Helper functions

OTRecod.compute_pred_error!Function
compute_pred_error!(sol, inst)
compute_pred_error!(sol, inst, proba_disp)
compute_pred_error!(sol, inst, proba_disp, mis_disp)
compute_pred_error!(
    sol,
    inst,
    proba_disp,
    mis_disp,
    full_disp
)

Compute prediction errors in a solution

source
OTRecod.empirical_distributionFunction
empirical_distribution(inst)
empirical_distribution(inst, norme)
empirical_distribution(inst, norme, aggregate_tol)

Return the empirical cardinality of the joint occurrences of (C=x,Y=mA,Z=mB) in both bases

source
OTRecod.average_distance_to_closestMethod
average_distance_to_closest(inst, percent_closest)

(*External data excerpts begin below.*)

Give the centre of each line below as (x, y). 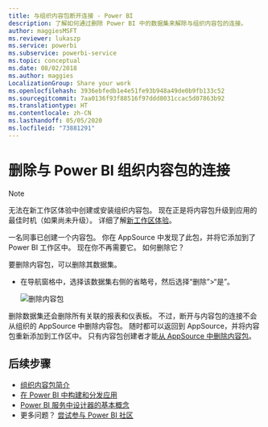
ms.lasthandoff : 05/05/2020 (56, 121)
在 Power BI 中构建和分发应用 (69, 395)
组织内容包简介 (45, 384)
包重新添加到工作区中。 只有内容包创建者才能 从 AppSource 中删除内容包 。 (132, 336)
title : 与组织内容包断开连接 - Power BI (71, 16)
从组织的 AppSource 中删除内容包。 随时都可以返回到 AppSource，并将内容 (134, 325)
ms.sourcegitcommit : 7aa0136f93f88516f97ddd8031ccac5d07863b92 (117, 98)
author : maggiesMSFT (43, 31)
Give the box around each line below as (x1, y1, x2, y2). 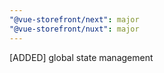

Compute the cost between pairs of outcomes as the average distance between covariations of individuals with these outcomes, but considering only the percent closest neighbors

source
OTRecod.avg_distance_closestMethod
avg_distance_closest(
    inst,
    base1,
    base2,
    outcome,
    m1,
    m2,
    percent_closest
)

Compute the average distance between individuals of base1 with modality m1 for outcome and individuals of base2 with modality m2 for outcome

Consider only the percent_closest individuals in the computation of the distance

source
OTRecod.empirical_estimatorFunction
empirical_estimator(path)
empirical_estimator(path, observed)

Get an empirical estimator of the distribution of Z conditional to Y and X on base A and reciprocally on base B obtain with a specific type of data sets

  • path: path of the directory containing the data set
  • observed: if nonempty, list of indices of the observed covariates; this allows to exclude some latent variables.
source
OTRecod.simulateFunction
simulate()
simulate(R2)
simulate(R2, muA)
simulate(R2, muA, muB)
simulate(R2, muA, muB, alphaA)
simulate(R2, muA, muB, alphaA, alphaB)
simulate(R2, muA, muB, alphaA, alphaB, n)
simulate(R2, muA, muB, alphaA, alphaB, n, q1)
simulate(R2, muA, muB, alphaA, alphaB, n, q1, q2)
simulate(R2, muA, muB, alphaA, alphaB, n, q1, q2, q3)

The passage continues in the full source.